Pumpkins come in variety of flavors and colors. Some are orange or golden, white while others reddish, and green. Most of the pumpkins are on the sweeter side. However, cheese pumpkins or green and Japanese varieties are nuttier and less sweet. It goes without saying that less sweet pumpkin varieties are best suited for curries. If you would like to read more about picking a not very sweet varieties following two sites provide a great resource. Ideal pumpkin for the curry we are making today would be a 3 to 4 lb. smaller green pumpkin with creamy white or orange flesh with a mild sweetness to it.
Also you could visit spruce eats link for a great classification of pumpkin types you can find.
Let’s make the pumpkin curry
Having picked a green pumpkin of about 3 to 4 pounds, I was home exited to make the curry. However, there was a one tough problem I had to deal with first. How do I get the whole pumpkin open? As you all know pumpkin skin is very tough and not easily to cut through. One way to get the skin soft enough to cut is to microwave the whole pumpkin for about a minute. If somehow it does not work or like in my case pumpkin was too big to go inside microwave, you could use a heavy kitchen knife to slowly and carefully get the skin punctured on one side and start cutting. Use a kitchen towel or a bamboo chopping board to prevent slipping. Start near the stem on one side and punch the knife through until you hit the seeds and push the knife down to make a cut on the side all the way through. Pull the knife out and turn the pumpkin around to make a similar cut on the opposite side until pumpkin separates in to two pieces. Scoop the seeds out and cut in to 2-inch cubes. Remove the tough outer skin. You could leave the skin out if you get an organic pumpkin with a skin without blemishes for added nutrient benefits.
How to cut a pumpkin
Pumpkin Curry Recipe
Serving Size: Half a cup of curry over rice or 2 cups as a soup
Cook time: 25 Minutes
- One green pumpkin
- Two cloves of garlic
- One-inch-long stick of cinnamon
- Two green chilies
- One teaspoon fresh ground mustard seed
- One inch size piece of ginger
- Teaspoon of freshly ground black paper
- Handful of curry leaves
- One medium red onion
- Two pandan leaves
- Two tablespoons desiccated coconut
- One tablespoon raw white rice
- One teaspoon of turmeric powder
- One teaspoon of coriander powder
- Two teaspoons of salt
- Half a teaspoon of nutmeg
- One teaspoon of fenugreek seeds
- Two cardamom pods
Wash the pumpkin and cut it into 2-inch cubes. Remove the outer tough skin with a chef s knife.
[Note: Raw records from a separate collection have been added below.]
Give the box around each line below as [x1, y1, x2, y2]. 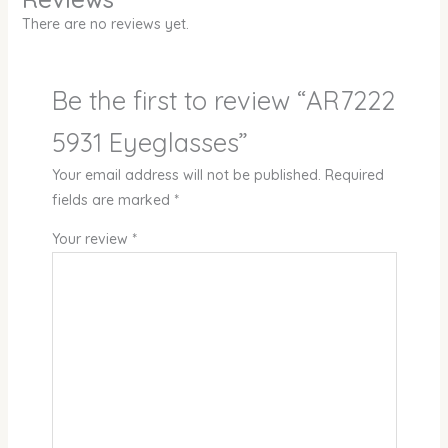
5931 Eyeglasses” [51, 125, 248, 158]
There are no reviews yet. [21, 14, 189, 33]
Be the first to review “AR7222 [51, 83, 395, 116]
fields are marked [51, 190, 174, 209]
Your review [51, 229, 132, 248]
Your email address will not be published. [51, 165, 321, 184]
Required [324, 165, 384, 184]
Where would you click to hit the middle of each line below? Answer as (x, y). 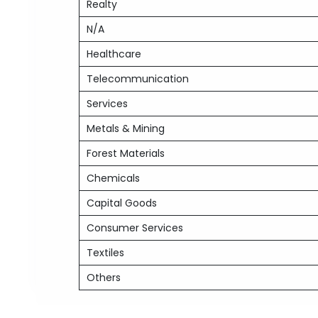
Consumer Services (135, 228)
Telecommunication (138, 79)
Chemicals (114, 178)
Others (104, 278)
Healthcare (114, 54)
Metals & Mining (126, 128)
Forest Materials (126, 153)
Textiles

Dry roast rice and desiccated coconut separately over medium low heat until just golden.
Grind mustard seeds with salt in a mortar and pestle.
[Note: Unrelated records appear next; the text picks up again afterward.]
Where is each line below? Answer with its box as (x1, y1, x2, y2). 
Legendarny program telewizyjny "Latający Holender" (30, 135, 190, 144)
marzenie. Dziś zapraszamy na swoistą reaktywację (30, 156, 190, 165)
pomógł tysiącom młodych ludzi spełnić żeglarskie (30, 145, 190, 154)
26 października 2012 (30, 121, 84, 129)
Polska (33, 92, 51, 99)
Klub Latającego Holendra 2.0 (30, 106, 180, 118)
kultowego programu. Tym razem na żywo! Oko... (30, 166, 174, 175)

Add ground mustard, roasted rice, desiccated coconut, turmeric, coriander powder in a grinder. Pulse few seconds to grind and add half a cup of water to make a smooth paste.
Slice the onion and green chili finely. Slice ginger and garlic finely.
Coat pumpkin pieces with the seasoning blend and add just enough water to cover pumpkins. Add onions, green chili, curry leaves, ginger, garlic, pandan leaves and fenugreek seeds. cook in a covered clay pot, in low heat until pumpkin pieces are done and soft for about twenty minutes. When pumpkins are soft had half a cup of coconut milk, cardamom pods, stick of cinnamon and nutmeg. Cover and simmer for another 10 minutes on low.
Finish with a sprinkle of black curry seasoning powder on top.
Serving suggestions with pumpkin curry
Pumpkin curry can replace red lentil curry or creamy jack fruit curry in any rice and curry meal. It is wholesome, filling, and full of packed nutrients. This kid friendly recipe is good source of vital dietary fiber and vitamin A included with benefits of spices like, turmeric, curry leaves, cinnamon, and ginger.